In 2021 the most daring Autogrill in the world (Montepulciano) was demolished due to structural problems after 50 years of service.

===Rest of Europe===
Inspired by the Italian example, the concept spread over Europe along with the expansion of motorway networks. Britain's first motorway, the M6 was equipped with motorway service areas (MSA). In contrast to the United States, commercialized rest areas along state-owned motorways are common in Europe. Many of the British MSAs have footbridges for crossing the motorway but only five MSAs were built as bridge restaurants, all in the early 1960s. The M6 got three of them, the fourth was built at Farthing Corner (today Medway) over the M2 and the last at Leicester Forest East over the M1 which opened in 1966. The building of bridge restaurants in Britain stopped because of the fire risks because they were regarded as an obstacle for road widening in the future and because of the finding that drivers do not find any rest when they are still watching the traffic.

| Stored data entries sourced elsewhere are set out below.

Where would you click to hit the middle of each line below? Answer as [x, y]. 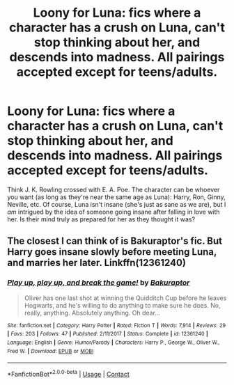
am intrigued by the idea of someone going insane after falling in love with [114, 212]
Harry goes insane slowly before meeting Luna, [112, 252]
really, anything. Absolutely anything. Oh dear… [92, 313]
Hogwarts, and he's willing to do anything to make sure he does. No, [122, 305]
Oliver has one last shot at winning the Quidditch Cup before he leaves [125, 298]
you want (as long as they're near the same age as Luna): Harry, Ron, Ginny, [117, 197]
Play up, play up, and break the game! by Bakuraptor [99, 283]
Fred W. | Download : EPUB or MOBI [50, 351]
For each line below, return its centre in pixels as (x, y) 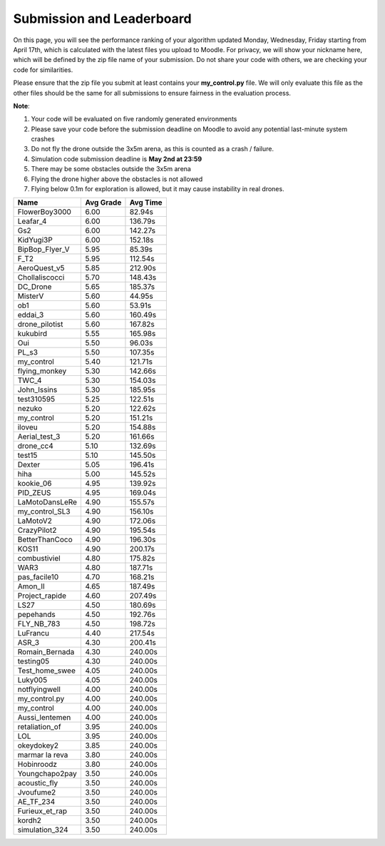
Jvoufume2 (37, 793)
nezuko (30, 409)
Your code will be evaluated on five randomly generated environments (134, 119)
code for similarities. (43, 70)
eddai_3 (31, 315)
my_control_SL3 (44, 511)
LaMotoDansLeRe (47, 502)
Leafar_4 (32, 221)

In Germany, there are two MSAs built as bridge restaurants. The first opened in 1967 at the Rudolphstein/Hirschberg crossing of the inner German border along the Berlin Munich transit route. Visitors had a view of the iron curtain from the restaurant. The second was built at the Dammer Berge MSA over the A 1 at Holdorf in 1969. Building bridge restaurants in Germany was more expensive than two restaurants at both roadsides. Because of the length of the bridges, many facilities, such as toilets, kitchens, and storage rooms had to be built twice on a bridge, so it turned out that it was too expensive to build further bridge restaurants over the Autobahn. In Belgium the concept is widespread and still applied for new MSAs. At the beginning of the 1970s, Jacques Borel introduced the bridge restaurant to France, and Mövenpick followed soon in Switzerland. The Netherlands followed in 1980 with Rick's, situated at Den Ruygen Hoek MSA near Schiphol. Scandinavia got its first bridge restaurant in the mid-1980s.

==Other roads==
There are also bridge restaurants beside the motorways. In Oldenzaal (Netherlands) and Berlin (Germany) they are built across broad lanes. The Haus der Deutschen Weinstraße is built over a two-lane road with, as an exception, an entrance at only one roadside. The smallest bridge restaurant is situated in Kufstein (Austria), where a 15th-century service bridge across a street in the old city has been redeveloped to a bridge restaurant with two seats.

==Construction==
The bridge restaurants in the United States are, except the Lincoln Oasis, more or less replications of the same design based upon a tied-arch bridge. The Lincoln Oasis, designed by David Haid, used a steel frame combined with a glass facade derived from the Italian MSAs at Arda and Cantagallo. The Illinois oasis were renovated in 2003 and have all got a similar look since.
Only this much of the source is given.